* [Records for this exercise]
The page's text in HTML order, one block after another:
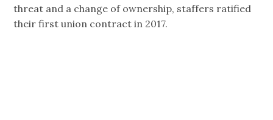
threat and a change of ownership, staffers ratified
their first union contract in 2017.
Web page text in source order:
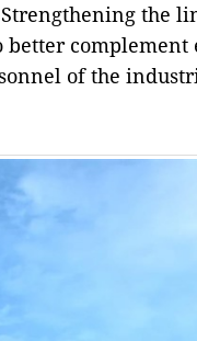
the
complement
of the
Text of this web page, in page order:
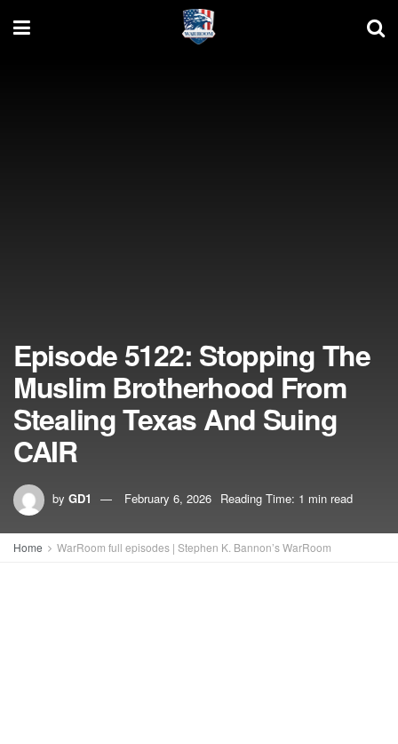
Episode 5122: Stopping The
Muslim Brotherhood From
Stealing Texas And Suing
CAIR
by GD1 February 6, 2026 Reading Time: 1 min read
Home WarRoom full episodes | Stephen K. Bannon’s WarRoom
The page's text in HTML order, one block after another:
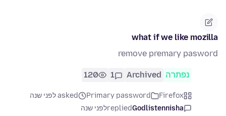
what if we like mozilla
remove premary pasword
נפתרה Archived
1
120
Firefox
Primary password
asked לפני שנה
Godlistennisha
repliedלפני שנה
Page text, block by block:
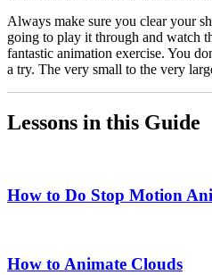
Always make sure you clear your
going to play it through and watch
fantastic animation exercise. You
a try. The very small to the very
Lessons in this Guide
How to Do Stop Motion
How to Animate Clouds
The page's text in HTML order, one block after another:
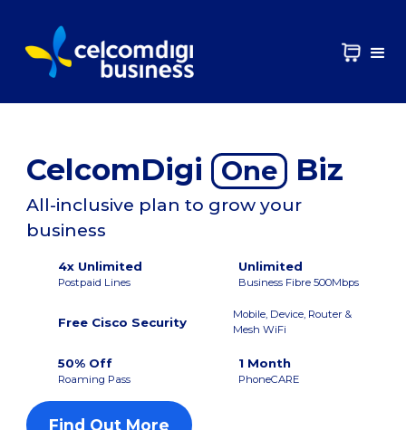
CelcomDigi One Biz
All-inclusive plan to grow your
business
4x Unlimited
Postpaid Lines
Unlimited
Business Fibre 500Mbps
Free Cisco Security
Mobile, Device, Router &
Mesh WiFi
50% Off
Roaming Pass
1 Month
PhoneCARE
Find Out More
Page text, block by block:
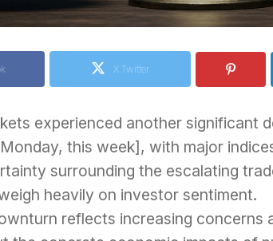
X Twitter
experienced another significant
this week], with major
surrounding the escalating
heavily on investor sentiment.
reflects increasing concerns
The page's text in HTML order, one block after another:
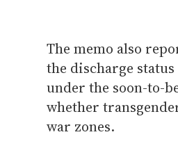
The memo also
the discharge
under the soon-to-
whether
war zones.
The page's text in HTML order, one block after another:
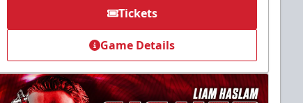
Tickets
Game Details
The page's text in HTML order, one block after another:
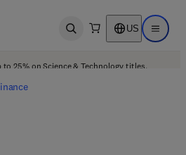
Open search US Open
to 25% on Science & Technology titles.
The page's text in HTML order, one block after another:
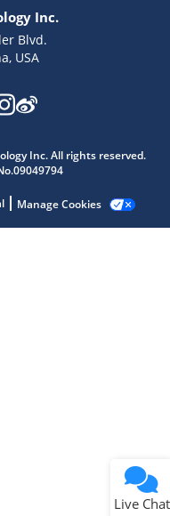
Inc.
Blvd.
USA
Inc. All rights reserved.
Manage Cookies
Live Chat
AI assistant.
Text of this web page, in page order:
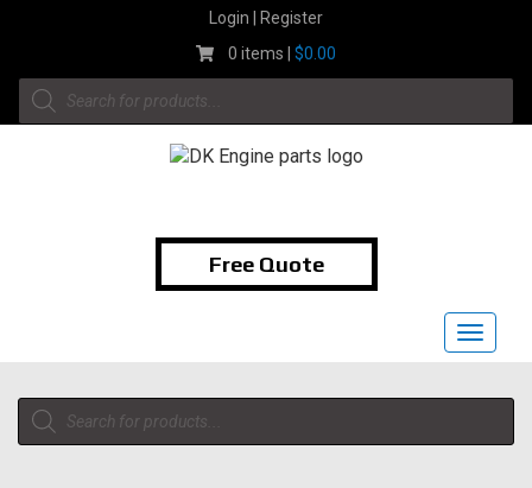
Login | Register
0 items |$0.00
Products
search
Free Quote
Toggle
Products
search
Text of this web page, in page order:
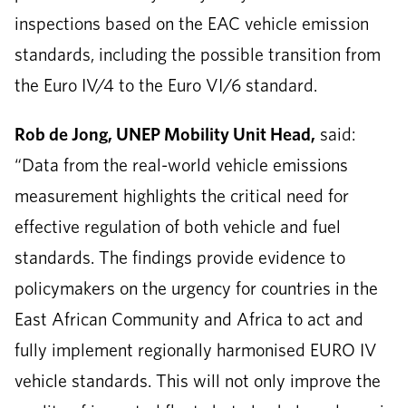
inspections based on the EAC vehicle emission
standards, including the possible transition from
the Euro IV/4 to the Euro VI/6 standard.
Rob de Jong, UNEP Mobility Unit Head, said:
“Data from the real-world vehicle emissions
measurement highlights the critical need for
effective regulation of both vehicle and fuel
standards. The findings provide evidence to
policymakers on the urgency for countries in the
East African Community and Africa to act and
fully implement regionally harmonised EURO IV
vehicle standards. This will not only improve the
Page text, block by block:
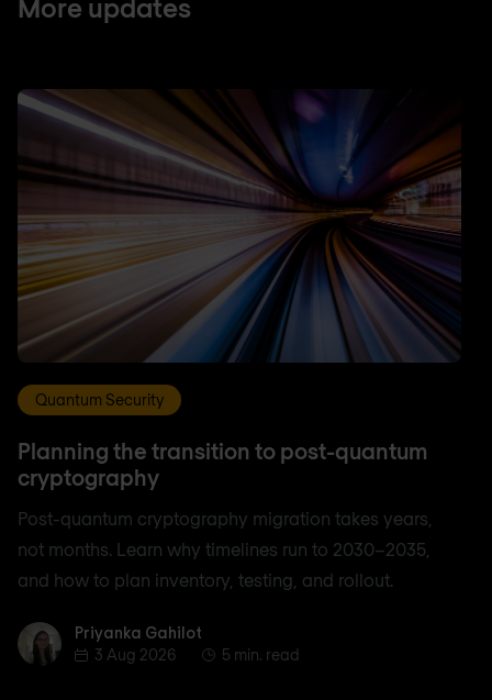
More updates
Quantum Security
Planning the transition to post-quantum
cryptography
Post-quantum cryptography migration takes years,
not months. Learn why timelines run to 2030–2035,
and how to plan inventory, testing, and rollout.
Priyanka Gahilot
Priyanka Gahilot
3 Aug 2026
5 min. read
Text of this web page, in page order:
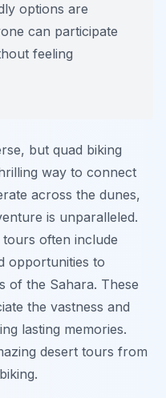
options are
can participate
feeling
but quad biking
way to connect
across the dunes,
is unparalleled.
tours often include
opportunities to
of the Sahara. These
the vastness and
lasting memories.
desert tours from
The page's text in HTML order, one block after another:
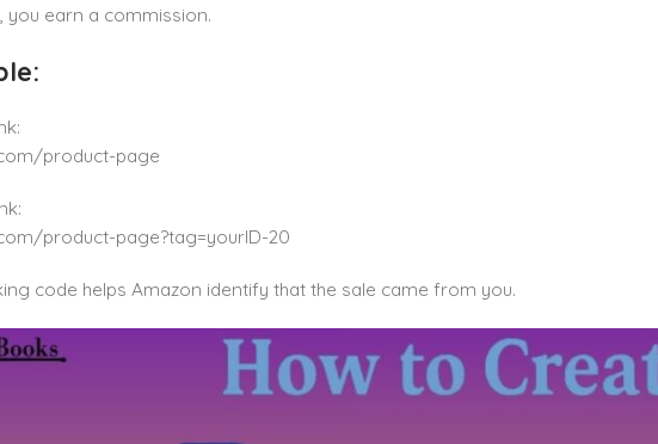
you earn a commission.
product-page
product-page?tag=yourID-20
code helps Amazon identify that the sale came from you.
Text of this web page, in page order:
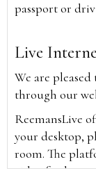
passport or
Live
We are
through our
ReemansLive
your desktop,
room. The
video feeds to
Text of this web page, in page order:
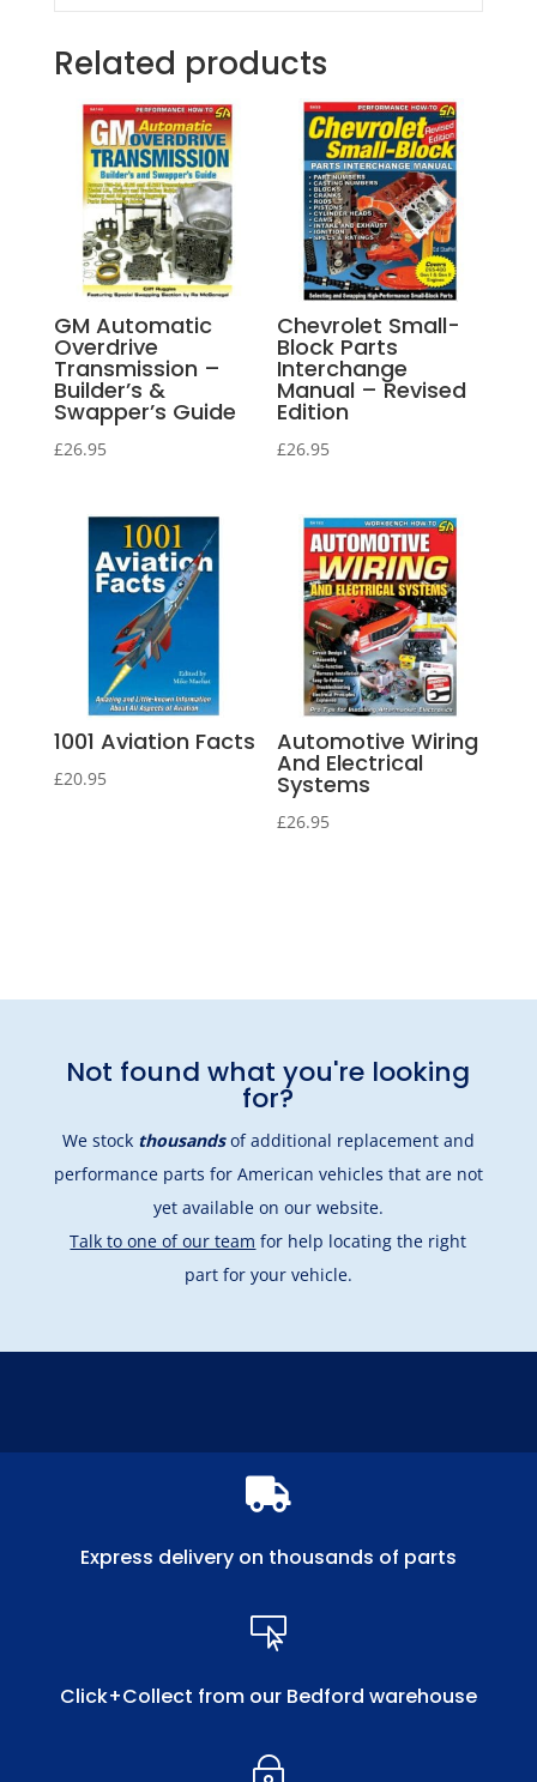
Related products
GM Automatic
Overdrive
Transmission –
Builder’s &
Swapper’s Guide
£26.95
Chevrolet Small-
Block Parts
Interchange
Manual – Revised
Edition
£26.95
1001 Aviation Facts
£20.95
Automotive Wiring
And Electrical
Systems
£26.95
Not found what you're looking
for?
We stock thousandsof additional replacement and
performance parts for American vehicles that are not
yet available on our website.
Talk to one of our team for help locating the right
part for your vehicle.

Express delivery on thousands of parts

Click+Collect from our Bedford warehouse
~
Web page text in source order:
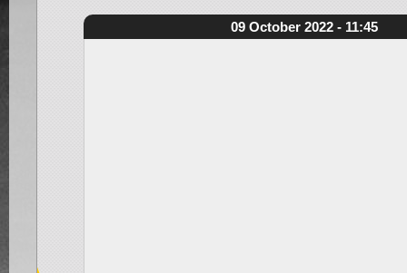
09 October 2022 - 11:45
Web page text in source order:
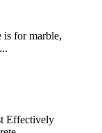
is for marble,
Effectively
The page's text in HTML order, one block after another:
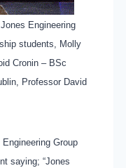
Engineering
students, Molly
Cronin – BSc
Professor David
Group
saying; “Jones
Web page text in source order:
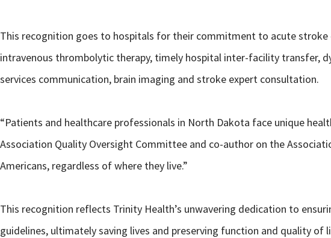
This recognition goes to hospitals for their commitment to acute
intravenous thrombolytic therapy, timely hospital inter-facility transfer,
services communication, brain imaging and stroke expert consultation.
“Patients and healthcare professionals in North Dakota face unique
Association Quality Oversight Committee and co-author on the
Americans, regardless of where they live.”
This recognition reflects Trinity Health’s unwavering dedication to
guidelines, ultimately saving lives and preserving function and quality
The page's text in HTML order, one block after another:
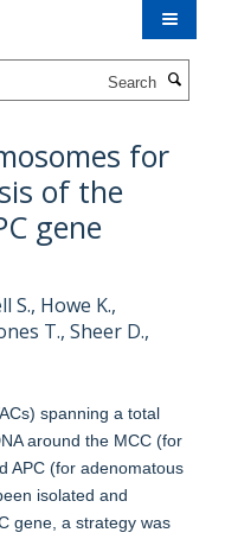
for
of the
gene
S., Howe K.,
T., Sheer D.,
spanning a total
around the MCC (for
APC (for adenomatous
isolated and
gene, a strategy was
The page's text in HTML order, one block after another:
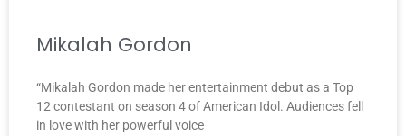
Mikalah Gordon
“Mikalah Gordon made her entertainment debut as a Top
12 contestant on season 4 of American Idol. Audiences fell
in love with her powerful voice
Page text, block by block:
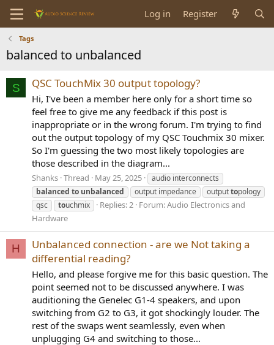
Log in Register
Tags
balanced to unbalanced
S QSC TouchMix 30 output topology?
Hi, I've been a member here only for a short time so
feel free to give me any feedback if this post is
inappropriate or in the wrong forum. I'm trying to find
out the output topology of my QSC Touchmix 30 mixer.
So I'm guessing the two most likely topologies are
those described in the diagram...
Shanks Thread May 25, 2025
audio interconnects
balanced to unbalanced output impedance outputtopology
qsc
touchmix Replies: 2 Forum:Audio Electronics and
Hardware
H
Unbalanced connection - are we Not taking a
differential reading?
Hello, and please forgive me for this basic question. The
point seemed not to be discussed anywhere. I was
auditioning the Genelec G1-4 speakers, and upon
switching from G2 to G3, it got shockingly louder. The
rest of the swaps went seamlessly, even when
unplugging G4 and switching to those...
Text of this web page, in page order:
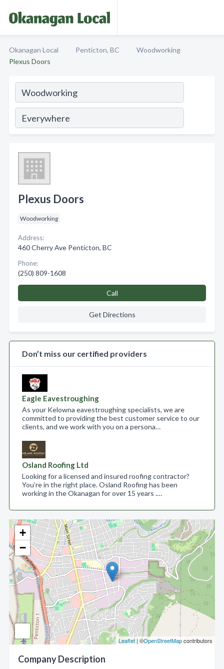
Okanagan Local Penticton, BC
Woodworking
Plexus Doors
+
−
Leaflet | ©OpenStreetMapcontributors
Company Description
Plexus Doors
Woodworking
Address:
460 Cherry Ave Penticton, BC
Phone:
(250) 809-1608
Call
Get Directions
Don’t miss our certified providers
Eagle Eavestroughing
As your Kelowna eavestroughing specialists, we are
committed to providing the best customer service to our
clients, and we work with you on a persona…
Osland Roofing Ltd
Looking for a licensed and insured roofing contractor?
You’re in the right place. Osland Roofing has been
working in the Okanagan for over 15 years .…

* [Problem to solve]
In the copy, keep every line of the data above exactly and drop each picture.

* [Response area]
The page's text in HTML order, one block after another:
threat and a change of ownership, staffers ratified
their first union contract in 2017.
Web page text in source order:
the
complement
of the
Text of this web page, in page order:
Episode 5122: Stopping The
Muslim Brotherhood From
Stealing Texas And Suing
CAIR
by GD1 February 6, 2026 Reading Time: 1 min read
Home WarRoom full episodes | Stephen K. Bannon’s WarRoom
The page's text in HTML order, one block after another:
what if we like mozilla
remove premary pasword
נפתרה Archived
1
120
Firefox
Primary password
asked לפני שנה
Godlistennisha
repliedלפני שנה
Page text, block by block:
Always make sure you clear your
going to play it through and watch
fantastic animation exercise. You
a try. The very small to the very
Lessons in this Guide
How to Do Stop Motion
How to Animate Clouds
The page's text in HTML order, one block after another:
CelcomDigi One Biz
All-inclusive plan to grow your
business
4x Unlimited
Postpaid Lines
Unlimited
Business Fibre 500Mbps
Free Cisco Security
Mobile, Device, Router &
Mesh WiFi
50% Off
Roaming Pass
1 Month
PhoneCARE
Find Out More
Page text, block by block:
X Twitter
experienced another significant
this week], with major
surrounding the escalating
heavily on investor sentiment.
reflects increasing concerns
The page's text in HTML order, one block after another:
The memo also
the discharge
under the soon-to-
whether
war zones.
The page's text in HTML order, one block after another:
Tickets
Game Details
The page's text in HTML order, one block after another:
Open search US Open
to 25% on Science & Technology titles.
The page's text in HTML order, one block after another:
Inc.
Blvd.
USA
Inc. All rights reserved.
Manage Cookies
Live Chat
AI assistant.
Text of this web page, in page order:
Login | Register
0 items |$0.00
Products
search
Free Quote
Toggle
Products
search
Text of this web page, in page order:
inspections based on the EAC vehicle emission
standards, including the possible transition from
the Euro IV/4 to the Euro VI/6 standard.
Rob de Jong, UNEP Mobility Unit Head, said:
“Data from the real-world vehicle emissions
measurement highlights the critical need for
effective regulation of both vehicle and fuel
standards. The findings provide evidence to
policymakers on the urgency for countries in the
East African Community and Africa to act and
fully implement regionally harmonised EURO IV
vehicle standards. This will not only improve the
Page text, block by block:
More updates
Quantum Security
Planning the transition to post-quantum
cryptography
Post-quantum cryptography migration takes years,
not months. Learn why timelines run to 2030–2035,
and how to plan inventory, testing, and rollout.
Priyanka Gahilot
Priyanka Gahilot
3 Aug 2026
5 min. read
Text of this web page, in page order:
options are
can participate
feeling
but quad biking
way to connect
across the dunes,
is unparalleled.
tours often include
opportunities to
of the Sahara. These
the vastness and
lasting memories.
desert tours from
The page's text in HTML order, one block after another:
you earn a commission.
product-page
product-page?tag=yourID-20
code helps Amazon identify that the sale came from you.
Text of this web page, in page order:
passport or
Live
We are
through our
ReemansLive
your desktop,
room. The
video feeds to
Text of this web page, in page order:
Related products
GM Automatic
Overdrive
Transmission –
Builder’s &
Swapper’s Guide
£26.95
Chevrolet Small-
Block Parts
Interchange
Manual – Revised
Edition
£26.95
1001 Aviation Facts
£20.95
Automotive Wiring
And Electrical
Systems
£26.95
Not found what you're looking
for?
We stock thousandsof additional replacement and
performance parts for American vehicles that are not
yet available on our website.
Talk to one of our team for help locating the right
part for your vehicle.

Express delivery on thousands of parts

Click+Collect from our Bedford warehouse
~
Web page text in source order:
09 October 2022 - 11:45
Web page text in source order:
is for marble,
Effectively
The page's text in HTML order, one block after another:
Engineering
students, Molly
Cronin – BSc
Professor David
Group
saying; “Jones
Web page text in source order:
This recognition goes to hospitals for their commitment to acute
intravenous thrombolytic therapy, timely hospital inter-facility transfer,
services communication, brain imaging and stroke expert consultation.
“Patients and healthcare professionals in North Dakota face unique
Association Quality Oversight Committee and co-author on the
Americans, regardless of where they live.”
This recognition reflects Trinity Health’s unwavering dedication to
guidelines, ultimately saving lives and preserving function and quality
The page's text in HTML order, one block after another:
for
of the
gene
S., Howe K.,
T., Sheer D.,
spanning a total
around the MCC (for
APC (for adenomatous
isolated and
gene, a strategy was
The page's text in HTML order, one block after another:
Mikalah Gordon
“Mikalah Gordon made her entertainment debut as a Top
12 contestant on season 4 of American Idol. Audiences fell
in love with her powerful voice
Page text, block by block:
Log in Register
Tags
balanced to unbalanced
S QSC TouchMix 30 output topology?
Hi, I've been a member here only for a short time so
feel free to give me any feedback if this post is
inappropriate or in the wrong forum. I'm trying to find
out the output topology of my QSC Touchmix 30 mixer.
So I'm guessing the two most likely topologies are
those described in the diagram...
Shanks Thread May 25, 2025
audio interconnects
balanced to unbalanced output impedance outputtopology
qsc
touchmix Replies: 2 Forum:Audio Electronics and
Hardware
H
Unbalanced connection - are we Not taking a
differential reading?
Hello, and please forgive me for this basic question. The
point seemed not to be discussed anywhere. I was
auditioning the Genelec G1-4 speakers, and upon
switching from G2 to G3, it got shockingly louder. The
rest of the swaps went seamlessly, even when
unplugging G4 and switching to those...
Text of this web page, in page order:
Okanagan Local Penticton, BC
Woodworking
Plexus Doors
+
−
Leaflet | ©OpenStreetMapcontributors
Company Description
Plexus Doors
Woodworking
Address:
460 Cherry Ave Penticton, BC
Phone:
(250) 809-1608
Call
Get Directions
Don’t miss our certified providers
Eagle Eavestroughing
As your Kelowna eavestroughing specialists, we are
committed to providing the best customer service to our
clients, and we work with you on a persona…
Osland Roofing Ltd
Looking for a licensed and insured roofing contractor?
You’re in the right place. Osland Roofing has been
working in the Okanagan for over 15 years .…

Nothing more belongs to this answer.